From the very beginning, the Saif Cooperative Society
gave and took interest. The syedna obviously knew of this and had no
problem with it although some Muslims believe that even bank interest is
forbidden, or haram, in Islam. However, two years after I joined the
bank, the syedna issued a fatwa claiming that bank interest was
forbidden and demanded that the Bohras working at our bank leave their
jobs at once. All the staff of the bank were Bohras at that time.

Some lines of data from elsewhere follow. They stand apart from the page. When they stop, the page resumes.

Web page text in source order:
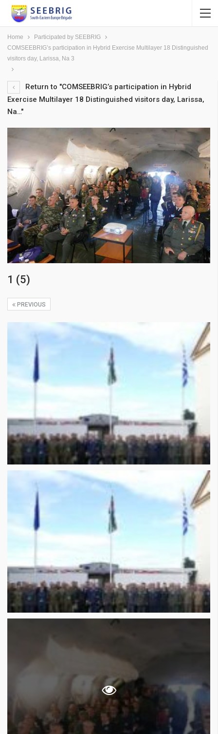
Home
Participated by SEEBRIG
COMSEEBRIG’s participation in Hybrid Exercise Multilayer 18 Distinguished
visitors day, Larissa, Na 3
Return to "COMSEEBRIG’s participation in Hybrid
Exercise Multilayer 18 Distinguished visitors day, Larissa,
Na…"
1 (5)
PREVIOUS
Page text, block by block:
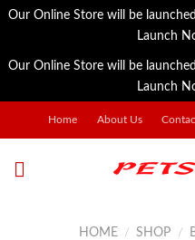
Our Online Store will be
Launch
Our Online Store will be
Launch
Home About Us
HOME / SHOP /
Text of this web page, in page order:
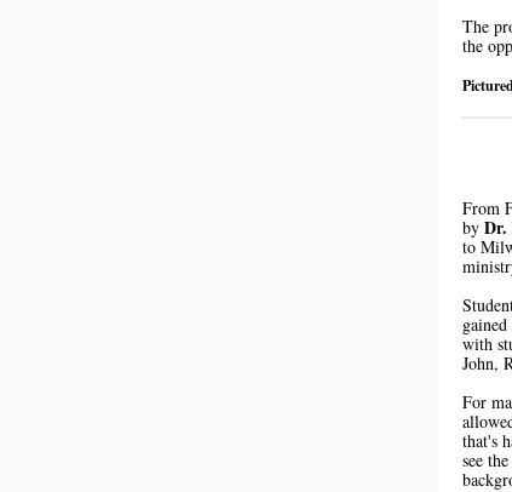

Because the Bohras believe the word of the syedna to be akin to divine
law, they hurriedly complied with his order and quit their jobs. I was
the only one to refuse. After all, I thought, the bank had been giving
and taking interest from the time it was established up until the time
this fatwa was issued so the syedna knew about this all along; why had
he suddenly decided or realised that such interest was haram? The syedna
himself had inaugurated the bank and when he did so, he had no problem
with it dealing in interest. I thought there was something fishy about
this fatwa.
Despite enormous pressure on me to give up my job, I
refused. I lived with my mother, Fuliben Taherali, in Surat and was her
sole source of support because my father had died when I was 20. I
simply could not do without this job. So in spite of the syedna’s order,
I stuck on. The District Cooperative Society Board appointed a non-Bohra
administrator – a man called Mr Daru – to run the bank and I worked
under him. The Bohras of Surat were not pleased by my defiance of the
syedna’s orders and soon complaints about me reached the syedna’s
religious establishment – the kothar.
The syedna’s eldest son, Qaid Johar, came to Surat and
met with me; he insisted that I must resign. “Why should I?” I asked. I
told him that a branch of the Bank of Baroda functioned in a building
built on a plot of land owned by some Bohras in Surat and that this bank
also dealt in interest. The bank paid rent to the Bohra owners who in
turn parted with some of it to enrich the syedna’s establishment through
the syedna’s local amil, or representative. “Why don’t you stop
taking rent from the Bank of Baroda?” I asked him. Qaid Johar was
shocked by what he regarded as my impudence. He told me that I asked too
many questions and said that this was improper.
As I said earlier, by this time there was enormous
pressure on me to quit my job. The Bohras believe that the syedna is a
divinely appointed man. To displease him, they believe, is a sure way to
land in hell: To refuse his orders is to disobey and revolt against god.
This is what the syedna has made them believe. Hence they believed that
my refusal to quit my job was no ordinary revolt – it was open defiance
of the divine will. And so a campaign was launched in Surat to
excommunicate me. My house is located in the middle of Saifi Mohalla, a
Bohra locality, hardly five minutes walk from the Jamia Saifia, the
principal Bohra madrassa. All my neighbours were fellow Bohras. Soon
after I was excommunicated, they all stopped speaking to me. Even my
relatives were forbidden to interact with me – even over the telephone.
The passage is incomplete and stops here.